"Given the matrix $A=\left[\begin{array}{cc}6 & 6\\-2 & -1\end{array}\right].$
"The roots of the characteristic polynomial of $A$ are: $$\begin{align}\det(A-tI)=0 &\Leftrightarrow \det\left[\begin{array}{cc}6-t & 6\\-2 & -1-t\end{array}\right]=0\\ &\Leftrightarrow 6-5t+t^2=0\\ &\Leftrightarrow (t-2)(t-3)=0\\ &\Leftrightarrow t=2,3\end{align}$$ "So, the eigenvalues of $A$ are $\fbox{2,3}.$ "
Then I subtract the diagonals by the eigenvalue $2$ and I guess we are then supposed to find the rref but I get a different answer than the solution manual of my textbook:
"Now by using the reduced row echelon form, we have $$\left[\begin{array}{cc}2 & 3\\0 & 0\end{array}\right]\left[\begin{array}{c}x_1\\x_2\end{array}\right]=\left[\begin{array}{c}0\\0\end{array}\right]\Rightarrow 2x_1+3x_2=0.$$ "Therefore $x_1=3$ $x_2=-2$ satisfying the above equations.

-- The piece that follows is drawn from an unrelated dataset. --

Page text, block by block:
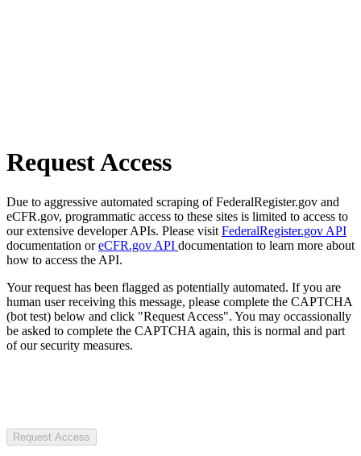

"Therefore, $\left[\begin{array}{c}3\\-2\end{array}\right]$ is the eigenvector corresponding to the eigenvalue $\lambda=2.$
"So $\fbox{$\left\{\left[\begin{array}{c}3\\-2\end{array}\right]\right\}$}$ is a basis for the eigenspace of $A$ corresponding to eigenvalue $\lambda=2.$"
Shouldnt the RREF be
$$\left[\begin{array}{cc}1 & 3/2\\0 & 0\end{array}\right]$$
so then the basis vector would be
$$\left[\begin{array}{c}-3/2\\1\end{array}\right]?$$
Am I doing something wrong?
Best Answer
What you've done is not wrong. (I do note, though, that your matrix $A$ at the beginning doesn't seem to match the rest of your post.) In fact, your sole basis vector is a non-zero multiple of their sole basis vector, so they span the same space (as they should). Note that the book simply asked for a basis. There are infinitely-many such, and yours is one of them.